* **Exercise directions**:
Copy every record below exactly as written, but leave out the pictures.

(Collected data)
########

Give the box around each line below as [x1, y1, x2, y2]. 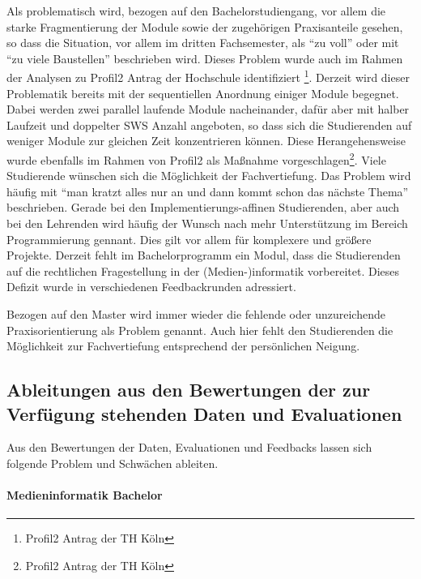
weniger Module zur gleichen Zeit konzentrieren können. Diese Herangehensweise [6, 132, 406, 149]
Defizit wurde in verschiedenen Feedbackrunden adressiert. [6, 278, 296, 295]
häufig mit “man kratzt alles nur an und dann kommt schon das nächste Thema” [6, 182, 409, 199]
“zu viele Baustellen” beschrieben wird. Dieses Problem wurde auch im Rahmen [6, 49, 403, 66]
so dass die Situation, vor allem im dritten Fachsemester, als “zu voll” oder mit [6, 34, 399, 51]
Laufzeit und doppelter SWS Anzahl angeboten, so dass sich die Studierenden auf [6, 116, 412, 133]
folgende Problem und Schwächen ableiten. [6, 454, 219, 471]
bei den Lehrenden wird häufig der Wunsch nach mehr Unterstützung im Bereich [6, 215, 408, 232]
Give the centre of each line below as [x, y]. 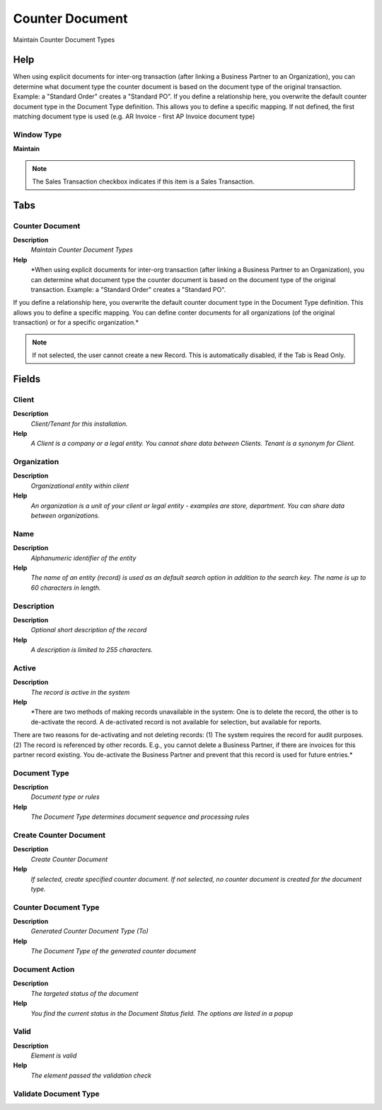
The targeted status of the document [85, 993]
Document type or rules [65, 797]
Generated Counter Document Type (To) [89, 931]
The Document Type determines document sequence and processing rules [140, 817]
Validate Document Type [57, 1094]
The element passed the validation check [91, 1075]
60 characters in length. [66, 588]
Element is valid [54, 1055]
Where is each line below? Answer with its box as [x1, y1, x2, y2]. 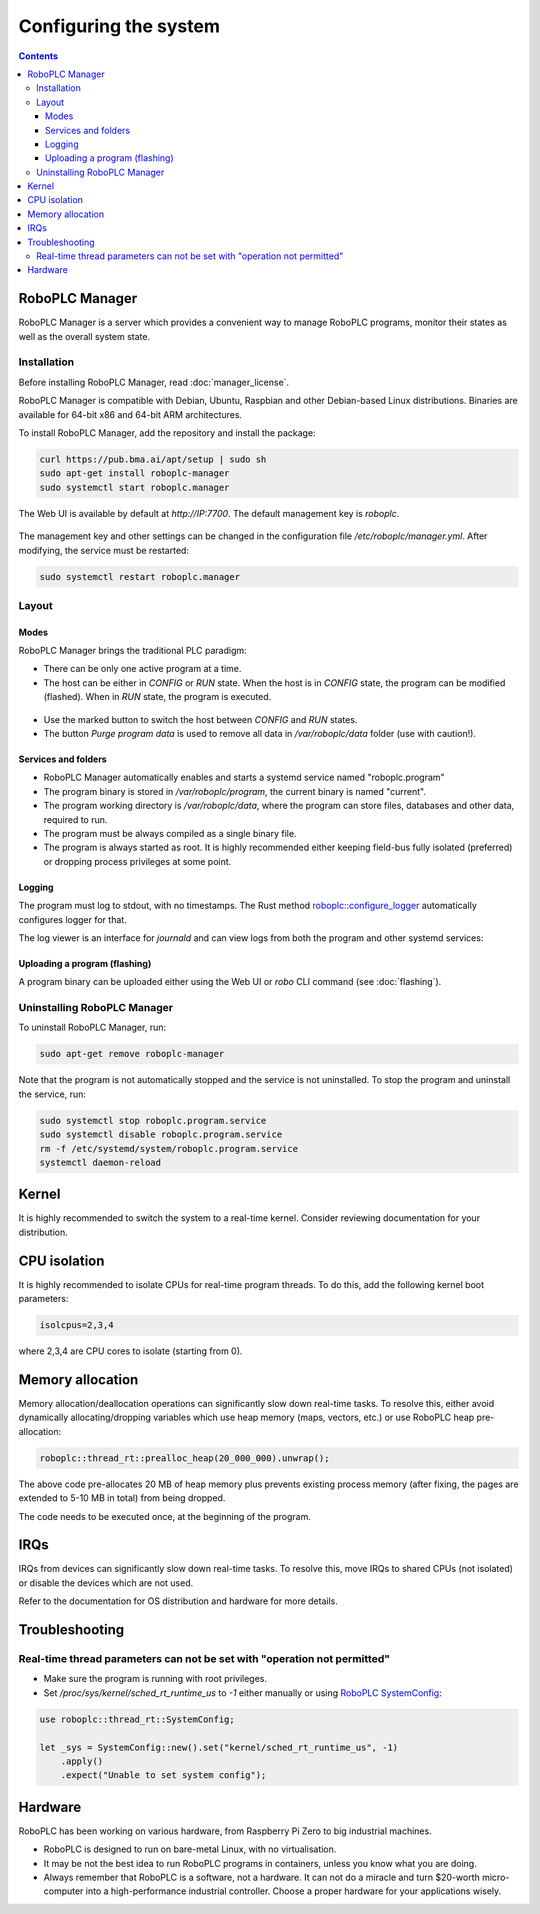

########

* **Answer to this problem**:
Give the box around each line below as [x1, y1, x2, y2]. 
weniger Module zur gleichen Zeit konzentrieren können. Diese Herangehensweise [6, 132, 406, 149]
Defizit wurde in verschiedenen Feedbackrunden adressiert. [6, 278, 296, 295]
häufig mit “man kratzt alles nur an und dann kommt schon das nächste Thema” [6, 182, 409, 199]
“zu viele Baustellen” beschrieben wird. Dieses Problem wurde auch im Rahmen [6, 49, 403, 66]
so dass die Situation, vor allem im dritten Fachsemester, als “zu voll” oder mit [6, 34, 399, 51]
Laufzeit und doppelter SWS Anzahl angeboten, so dass sich die Studierenden auf [6, 116, 412, 133]
folgende Problem und Schwächen ableiten. [6, 454, 219, 471]
bei den Lehrenden wird häufig der Wunsch nach mehr Unterstützung im Bereich [6, 215, 408, 232]
Give the centre of each line below as [x, y]. 
The targeted status of the document [85, 993]
Document type or rules [65, 797]
Generated Counter Document Type (To) [89, 931]
The Document Type determines document sequence and processing rules [140, 817]
Validate Document Type [57, 1094]
The element passed the validation check [91, 1075]
60 characters in length. [66, 588]
Element is valid [54, 1055]
Where is each line below? Answer with its box as [x1, y1, x2, y2]. 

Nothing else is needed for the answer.